Зачем вообще грим для образа Геральта? Линзы еще можно было бы понять. Хотя у миндалевидных глаз МакКензи и так удивительный янтарный цвет с золотистыми вкраплениями — любое вмешательство в них было бы лишним.
— Пожалуй, мне нужно выпить, — изрек «ведьмак».
Когда я обернулась к тому месту, где секунду назад был Макс, его там не оказалось. Как, впрочем, и арабской принцессы.
Очередной стаканчик опустел, а мне еле удалось сдержать слезы.
Макс,
— А ты у нас… — долго соображал я, изучая наряд Пэм.
— Геба [26]. — Она провела рукой по белой робе.
Я сопроводил качание головы пожатием плеч.
— Богиня юности, третья жена Геркулеса… Да ну! Я ведь даже винишко с собой ношу! — Девушка трясла металлическим кувшином с жидкостью.
Несколько парней, решивших не заморачиваться с костюмами и прийти практически в чем мать родила, протолкались мимо нас, присвистывая Пэм. Она крикнула: «Не так с Богинями обращаются!» и вернула внимание ко мне.
— А почему не Афродита? — поинтересовался я.
Девушка задумалась на секунду, а затем выпятила нижнюю губу:
— Ой, да ну тебя!
И хлебнула из горла кувшина.
— Ты не шутила на счет вина? — потешался я.
— Я не шутила на счет вина, — удовлетворенно улыбнулась Пэм.

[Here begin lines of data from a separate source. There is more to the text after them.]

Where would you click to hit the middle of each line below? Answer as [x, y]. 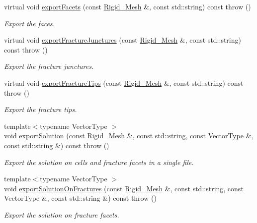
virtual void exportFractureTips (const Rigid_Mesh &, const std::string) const [124, 83]
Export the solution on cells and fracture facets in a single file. [99, 162]
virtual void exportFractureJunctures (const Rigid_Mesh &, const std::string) [123, 40]
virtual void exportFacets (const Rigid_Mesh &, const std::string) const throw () [128, 6]
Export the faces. [30, 23]
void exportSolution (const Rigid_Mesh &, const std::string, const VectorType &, [129, 136]
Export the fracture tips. [41, 109]
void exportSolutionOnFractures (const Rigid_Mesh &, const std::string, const [124, 188]
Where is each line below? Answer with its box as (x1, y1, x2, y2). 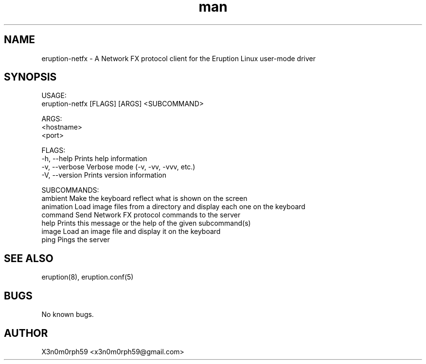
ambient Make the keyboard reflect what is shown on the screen (41, 194, 248, 203)
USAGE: (41, 91, 67, 100)
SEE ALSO (4, 252, 53, 265)
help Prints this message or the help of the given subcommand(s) (41, 219, 251, 228)
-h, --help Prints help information (41, 154, 147, 163)
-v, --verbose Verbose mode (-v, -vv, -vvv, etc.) (41, 163, 195, 171)
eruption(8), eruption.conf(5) (41, 273, 134, 281)
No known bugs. (41, 310, 94, 319)

Как только мою подругу утащила Черная Вдова, я направился к Этти, но дорогу мне преградила бывшая Бена в костюме Жасмин.
— Кера, какими судьбами?
— Том пригласил, — икнула она. — А ты?
— Та же история. Я бы с радостью поболтал с тобой, но, знаешь, мне нужно побыстрее найти друзей.

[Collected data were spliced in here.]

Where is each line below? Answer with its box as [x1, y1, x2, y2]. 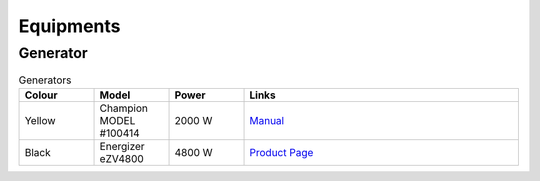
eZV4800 [99, 151, 144, 165]
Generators [18, 73, 72, 87]
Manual [249, 113, 285, 127]
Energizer [99, 139, 145, 153]
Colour [24, 88, 59, 102]
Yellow [24, 113, 56, 127]
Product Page [249, 145, 314, 159]
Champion [99, 101, 149, 115]

— А ты во всем такой быстрый, Флэш, мм? — промурлыкала Кера, топая пальцами вверх по нагруднику моего костюма и звякая ноготками по золотистой молнии.
— Эм… я…
Неловкий смешок только больше ее раззадорил. Девушка засмеялась в ответ и придвинулась ближе ко мне. Одно незамысловатое движение — и вот кола уже залила костюм Жасмин.
— О, прости! Прости, я не хотел…
— Да ерунда, — махнула рукой она.
Я начал вытирать пролитое рукавом, сожалея, что наряд Жасмин, в отличие от моего, не обладает водостойкостью. Однако до меня быстро (недостаточно быстро, надо стать быстрее) дошло, что ткани на Кере неприлично мало, а мои собственные движения скромными не назовешь.
Когда убирал руку от груди улыбающейся Жасмин, готов был поспорить, что мои щеки слились с цветом костюма алого бегуна.
— Не переживай, — снова икнула Кера, — все хорошо.
Стоило мне взглянуть в направлении столешницы, за которой не так давно стояли друзья, и улыбка тотчас сползла с лица.
Я стоял в оцепенении и смотрел, как Этти — моя Этти! — целуется в засос с каким-то паскудным ведьмаком.
Гнев приказывал кулаку сжаться и проложить маршрут в направлении челюсти нахала, но разум противился. Я еле заставил себя закрыть глаза. Сердце сделало следующий удар, ноги начали двигаться, но возобновившаяся в голове боль не предвещала ничего хорошего. Мне нужен был воздух, и Кера последовала за мной на улицу.
— Что случилось? — приближался ко мне ее обеспокоенный голос.
Женская рука заскользила по спине.
— Мне нужно побыть одному, — резче, чем хотел, сказал я и проглотил таблетку от мигрени.
— Может, выпьешь? — Она осторожно протянула мне стаканчик.
Я опрокинул его одним махом и скривился от неожиданной резкости напитка. Комок в горле не пропал — он стал теплее. А спустя пару минут — не сказать, что мое состояние помогало уловить течение времени, — меня повело.
— Эта та кола, которую я нес?
— А? — икнула Кера, вылезая из кресла-мешка неподалеку от меня.
— Кола, — махнул я красным стаканчиком, который не имел больше четкой формы.
— Твоя разлилась. Эту мне дал Иисус. Ну, парень в костюме Иисуса.